PROBLEM TO SOLVE =>
An exact reproduction of the lines from the one with "остановка к метро ( м. пр." to the end of the data below is required. No other lines may be included.

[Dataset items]

*****

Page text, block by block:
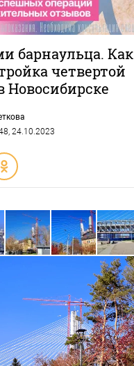
барнаульца. Как
четвертой
Новосибирске
24.10.2023
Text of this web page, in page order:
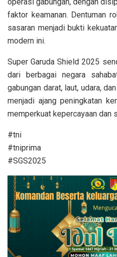
faktor keamanan. Dentuman
sasaran menjadi bukti
modern ini.
Super Garuda Shield 2025
dari berbagai negara
gabungan darat, laut, udara,
menjadi ajang peningkatan
memperkuat kepercayaan dan
#tni
#tniprima
#SGS2025
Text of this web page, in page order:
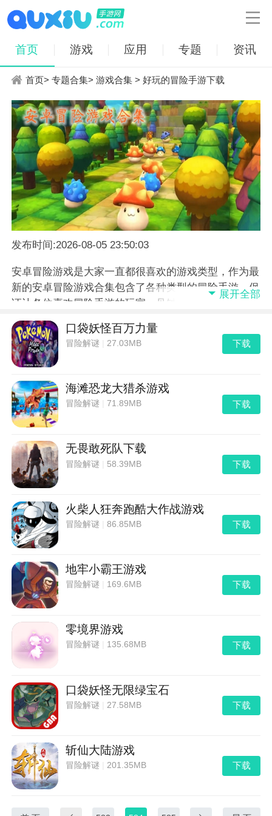

首页 游戏 应用 专题 资讯
首页>专题合集>游戏合集 > 好玩的冒险手游下载
发布时间:2026-08-05 23:50:03
安卓冒险游戏是大家一直都很喜欢的游戏类型，作为最
新的安卓冒险游戏合集包含了各种类型的冒险手游，保
证让各位喜欢冒险手游的玩家一见钟情。去秀手游网为
您网络了当前游戏市场最好玩的冒险手游下载和安装，
赶快来下载吧！
展开全部
口袋妖怪百万力量
冒险解谜 |27.03MB 下载
海滩恐龙大猎杀游戏
冒险解谜 |71.89MB 下载
无畏敢死队下载
冒险解谜 58.39MB 下载
火柴人狂奔跑酷大作战游戏
冒险解谜 |86.85MB 下载
地牢小霸王游戏
冒险解谜 169.6MB 下载
零境界游戏
冒险解谜 135.68MB 下载
口袋妖怪无限绿宝石
冒险解谜 27.58MB 下载
斩仙大陆游戏
冒险解谜 201.35MB 下载
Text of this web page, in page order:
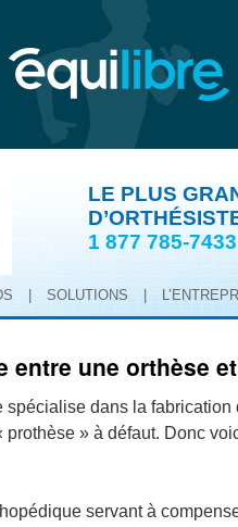
LE PLUS
1 877 785-7433
SOLUTIONS
entre une orthèse
dans la fabrication
» à défaut. Donc
servant à
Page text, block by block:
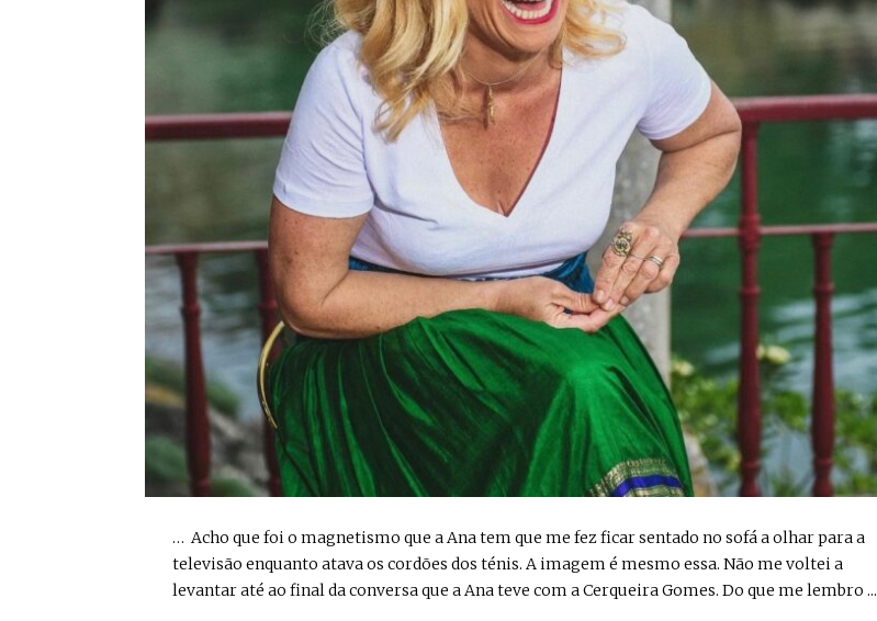
… Acho que foi o magnetismo que a Ana tem que me fez ficar sentado no sofá a olhar para a
televisão enquanto atava os cordões dos ténis. A imagem é mesmo essa. Não me voltei a
levantar até ao final da conversa que a Ana teve com a Cerqueira Gomes. Do que me lembro ...
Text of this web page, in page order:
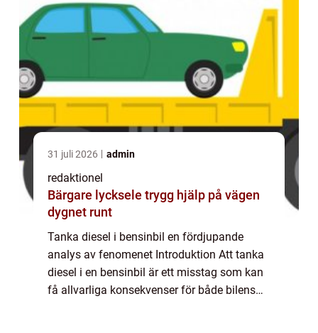
31 juli 2026 admin
redaktionel
Bärgare lycksele trygg hjälp på vägen
dygnet runt
Tanka diesel i bensinbil en fördjupande
analys av fenomenet Introduktion Att tanka
diesel i en bensinbil är ett misstag som kan
få allvarliga konsekvenser för både bilens
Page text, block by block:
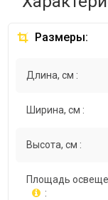
Размеры:
Длина, см :
Ширина, см :
Высота, см :
Площадь
:
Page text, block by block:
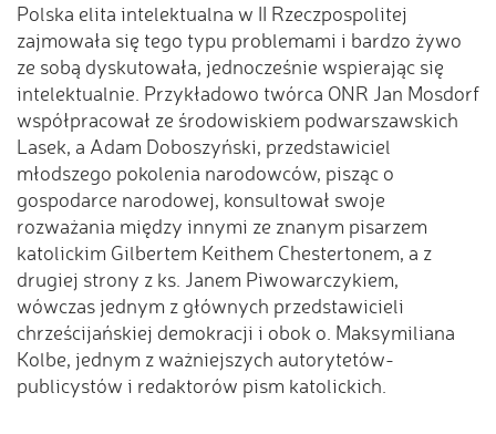
Polska elita intelektualna w II Rzeczpospolitej
zajmowała się tego typu problemami i bardzo żywo
ze sobą dyskutowała, jednocześnie wspierając się
intelektualnie. Przykładowo twórca ONR Jan Mosdorf
współpracował ze środowiskiem podwarszawskich
Lasek, a Adam Doboszyński, przedstawiciel
młodszego pokolenia narodowców, pisząc o
gospodarce narodowej, konsultował swoje
rozważania między innymi ze znanym pisarzem
katolickim Gilbertem Keithem Chestertonem, a z
drugiej strony z ks. Janem Piwowarczykiem,
wówczas jednym z głównych przedstawicieli
chrześcijańskiej demokracji i obok o. Maksymiliana
Kolbe, jednym z ważniejszych autorytetów-
publicystów i redaktorów pism katolickich.
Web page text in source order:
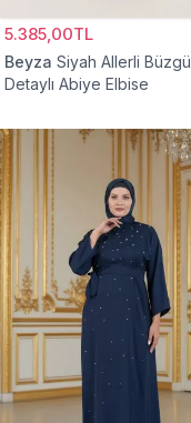
5.385,00TL
Beyza Siyah Allerli Büzgü
Detaylı Abiye Elbise
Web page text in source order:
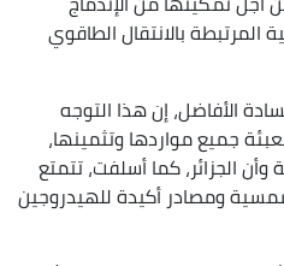
بالانتقال الطاقوي
الأفاضل، إن هذا التوجه
جميع مواردها وتثمينها،
الجزائر، كما أسلفت، تتمتع
ومصادر أكيدة للهيدروجين
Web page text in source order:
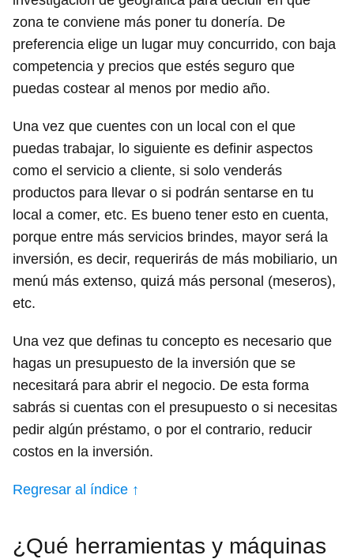
zona te conviene más poner tu donería. De
preferencia elige un lugar muy concurrido, con baja
competencia y precios que estés seguro que
puedas costear al menos por medio año.
Una vez que cuentes con un local con el que
puedas trabajar, lo siguiente es definir aspectos
como el servicio a cliente, si solo venderás
productos para llevar o si podrán sentarse en tu
local a comer, etc. Es bueno tener esto en cuenta,
porque entre más servicios brindes, mayor será la
inversión, es decir, requerirás de más mobiliario, un
menú más extenso, quizá más personal (meseros),
etc.
Una vez que definas tu concepto es necesario que
hagas un presupuesto de la inversión que se
necesitará para abrir el negocio. De esta forma
sabrás si cuentas con el presupuesto o si necesitas
pedir algún préstamo, o por el contrario, reducir
costos en la inversión.
Regresar al índice ↑
¿Qué herramientas y máquinas
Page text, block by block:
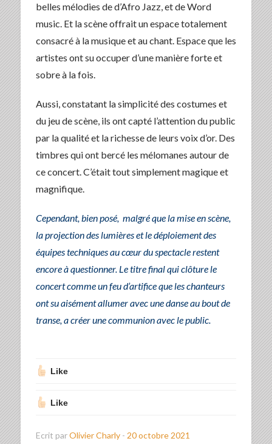
belles mélodies de d’Afro Jazz, et de Word
music. Et la scène offrait un espace totalement
consacré à la musique et au chant. Espace que les
artistes ont su occuper d’une manière forte et
sobre à la fois.
Aussi, constatant la simplicité des costumes et
du jeu de scène, ils ont capté l’attention du public
par la qualité et la richesse de leurs voix d’or. Des
timbres qui ont bercé les mélomanes autour de
ce concert. C’était tout simplement magique et
magnifique.
Cependant, bien posé, malgré que la mise en scène,
la projection des lumières et le déploiement des
équipes techniques au cœur du spectacle restent
encore à questionner. Le titre final qui clôture le
concert comme un feu d’artifice que les chanteurs
ont su aisément allumer avec une danse au bout de
transe, a créer une communion avec le public.
Like
Like
Ecrit parOlivier Charly - 20 octobre 2021
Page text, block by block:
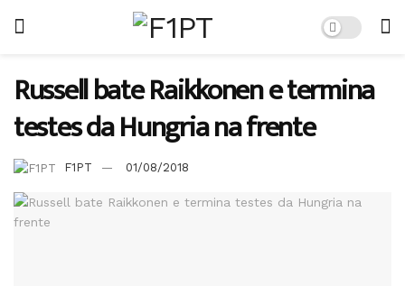
Russell bate Raikkonen e termina
testes da Hungria na frente
F1PT 01/08/2018
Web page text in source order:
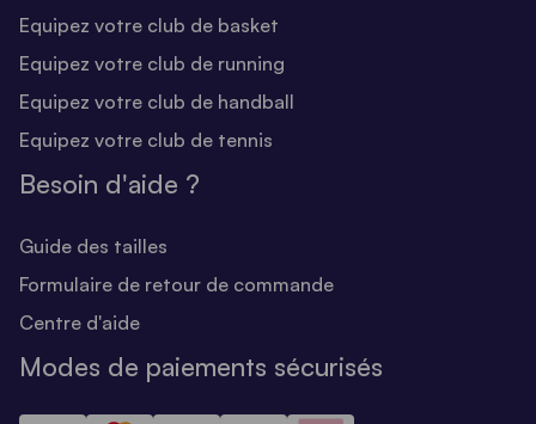
Equipez votre club de basket
Equipez votre club de running
Equipez votre club de handball
Equipez votre club de tennis
Besoin d'aide ?
Guide des tailles
Formulaire de retour de commande
Centre d'aide
Modes de paiements sécurisés
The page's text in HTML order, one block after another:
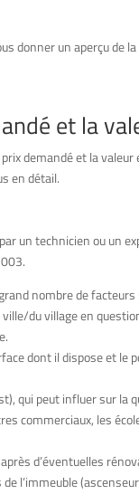
donner un aperçu de la
et la
demandé et la
en détail.
un technicien ou un
nombre de facteurs :
du village en
dont il dispose et le
qui peut influer sur
commerciaux, les
d’éventuelles
l’immeuble
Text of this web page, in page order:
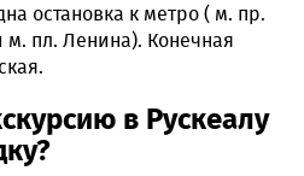
остановка к метро ( м. пр.
пл. Ленина). Конечная
в Рускеалу

*****

YOUR SOLUTION =>
остановка к метро ( м. пр.
пл. Ленина). Конечная
в Рускеалу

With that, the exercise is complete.